Sepinwall has some thoughts: "Setting the mysteries and the oblique clues and frustrating answers aside, 'Lost' mattered. 'Lost' was grand and tragic and funny and exciting and a show that felt not quite like anything that had been tried before - and, based on where its ratings were by the end, and the struggles of all the shows to imitate it, one that may be unlike anything we ever see in the future."
ARE THERE MUPPETS IN THIS MOVIE? I'm not quite sure what to think about the oddball (and exceedingly meta) first trailer for The Muppets, other than that I love Jason Segel's delivery of the headline and the announcer's brilliant use of pausing, but I'm quite sure y'all have some reactions.
AND THESE ARE THE BEST MACAROONS SALMA HAYEK AND I HAD PUT IN OUR MOUTHS, EVER: Three Oprah episodes to go, and the NYT's Brian Stelter argues Wednesday "is the biggest such moment in television since Johnny Carson quit 'The Tonight Show' two decades ago."

As I said when she announced the impending end of her show, others can speak more competently about the impact of her show "in commerce, in literature, in spirituality and self-assessment, in reviving the talk show format in the post-Donahue era, in philanthropy, and so on," and all I can reiterate is this: most people who start in life where she was, and who are where she was at age 14, don't end up anywhere close to where Oprah Winfrey ended up. It is a remarkable, and fundamentally American story.

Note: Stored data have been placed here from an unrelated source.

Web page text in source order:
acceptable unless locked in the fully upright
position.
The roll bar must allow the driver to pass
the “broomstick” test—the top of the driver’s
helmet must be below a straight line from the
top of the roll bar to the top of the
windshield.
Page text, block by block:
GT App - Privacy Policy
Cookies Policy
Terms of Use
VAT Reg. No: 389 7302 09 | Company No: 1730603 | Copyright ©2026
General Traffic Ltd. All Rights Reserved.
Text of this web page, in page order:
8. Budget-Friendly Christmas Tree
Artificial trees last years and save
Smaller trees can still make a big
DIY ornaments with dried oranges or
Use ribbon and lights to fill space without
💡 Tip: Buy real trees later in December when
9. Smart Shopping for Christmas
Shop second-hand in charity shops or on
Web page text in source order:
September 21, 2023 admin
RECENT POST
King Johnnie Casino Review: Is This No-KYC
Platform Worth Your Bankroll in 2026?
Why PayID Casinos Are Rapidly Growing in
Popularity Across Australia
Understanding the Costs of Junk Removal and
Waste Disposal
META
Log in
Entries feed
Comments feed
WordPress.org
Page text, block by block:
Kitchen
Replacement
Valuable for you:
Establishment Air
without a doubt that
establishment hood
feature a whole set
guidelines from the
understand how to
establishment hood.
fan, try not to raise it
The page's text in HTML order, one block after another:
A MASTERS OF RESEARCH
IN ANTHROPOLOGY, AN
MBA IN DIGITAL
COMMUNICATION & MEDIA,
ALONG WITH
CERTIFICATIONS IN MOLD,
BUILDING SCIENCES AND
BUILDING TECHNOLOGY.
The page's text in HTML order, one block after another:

Okay, let's hear her scream some celebrity names.
FREE SY SNOOTLES:  Some folks are adamant about restoring the disco sensation "Lapti Nek" to the Blu-ray release of Return of the Jedi, as part of the general frustration regarding George Lucas's refusal to let fans see the original theatrical versions of the trilogy -- in which Han shot first.

Sunday, May 22, 2011

BRING IT ON DOWN TO LIQUORVILLE:  Three noncontroversial opinions following last night's SNL finale with which no right-thinking person can disagree:
  • Had Justin Timberlake first emerged as a star as a cast member of Saturday Night Live rather than via 'N Sync, he'd have been one of the biggest breakout stars in show history on a level, at least, with Dana Carvey. And it's only with his next visit that he joins the Five Timers Club.
  • It's time for Fred Armisen to go. He's the second longest-tenured member of the cast (since 2002; Seth Meyers joined a year sooner), and I feel like we've seen everything he can do on the show. The Prince Show feels like it was a lifetime ago, and his Barack Obama remains sub-awesome. It's time to make that trip to Portlandia a more permanent one.
  • Tracy Morgan was underappreciated in his day, and the Brian Fellow's Safari Planet below the fold is genius. Was that squirrel scared to fly after 9/11?